::: Records to process :::
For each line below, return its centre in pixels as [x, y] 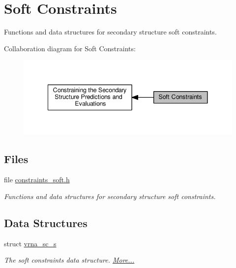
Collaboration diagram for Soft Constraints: [70, 48]
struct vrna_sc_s [30, 243]
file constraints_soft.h [37, 180]
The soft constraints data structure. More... [69, 260]
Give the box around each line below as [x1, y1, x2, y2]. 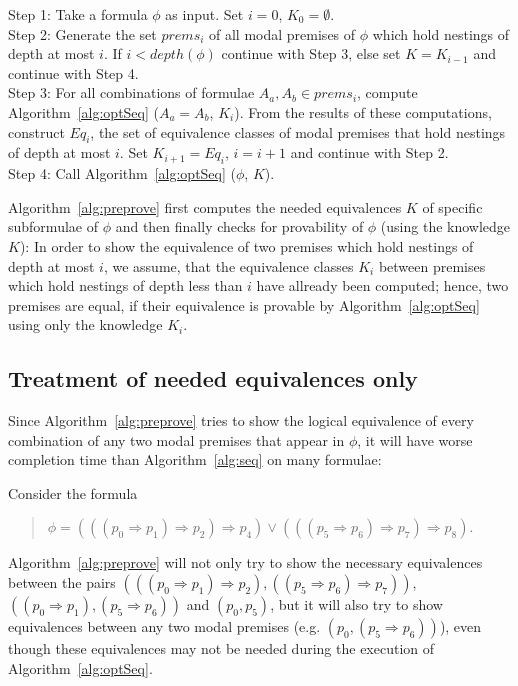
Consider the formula [8, 482, 138, 503]
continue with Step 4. [8, 62, 139, 83]
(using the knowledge [380, 216, 511, 237]
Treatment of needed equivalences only [8, 363, 418, 394]
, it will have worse [357, 429, 473, 450]
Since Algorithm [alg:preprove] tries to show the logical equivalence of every [8, 410, 474, 431]
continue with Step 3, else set [221, 43, 401, 64]
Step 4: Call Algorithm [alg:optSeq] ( [8, 163, 236, 184]
:::
▶ **Requirement**
Answer with one number: how many lines of the entries above include the word "Step".

▶ **Finished exercise**
3